Leave the images out and write out each entry exactly as shown.
■ ■ ■ ■ ■
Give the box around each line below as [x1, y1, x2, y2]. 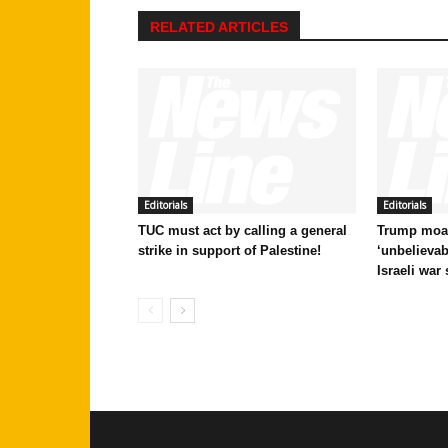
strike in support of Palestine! [138, 242, 321, 258]
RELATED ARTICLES [150, 19, 288, 36]
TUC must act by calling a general [138, 222, 347, 238]
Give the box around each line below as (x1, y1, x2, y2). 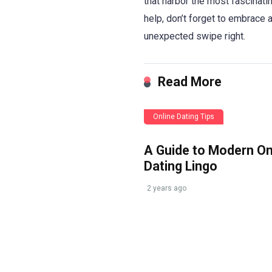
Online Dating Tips (153, 112, 214, 121)
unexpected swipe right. (144, 30, 245, 42)
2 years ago (147, 183, 186, 192)
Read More (158, 73, 222, 89)
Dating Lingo (144, 158, 217, 174)
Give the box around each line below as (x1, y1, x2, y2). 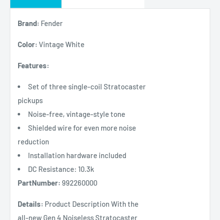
■ ■ ■ ■ ■
Answer section
Give the box around each line below as [x1, y1, x2, y2]. 
strike in support of Palestine! [138, 242, 321, 258]
RELATED ARTICLES [150, 19, 288, 36]
TUC must act by calling a general [138, 222, 347, 238]
Give the box around each line below as (x1, y1, x2, y2). 
Online Dating Tips (153, 112, 214, 121)
unexpected swipe right. (144, 30, 245, 42)
2 years ago (147, 183, 186, 192)
Read More (158, 73, 222, 89)
Dating Lingo (144, 158, 217, 174)
Give the box around each line below as (x1, y1, x2, y2). 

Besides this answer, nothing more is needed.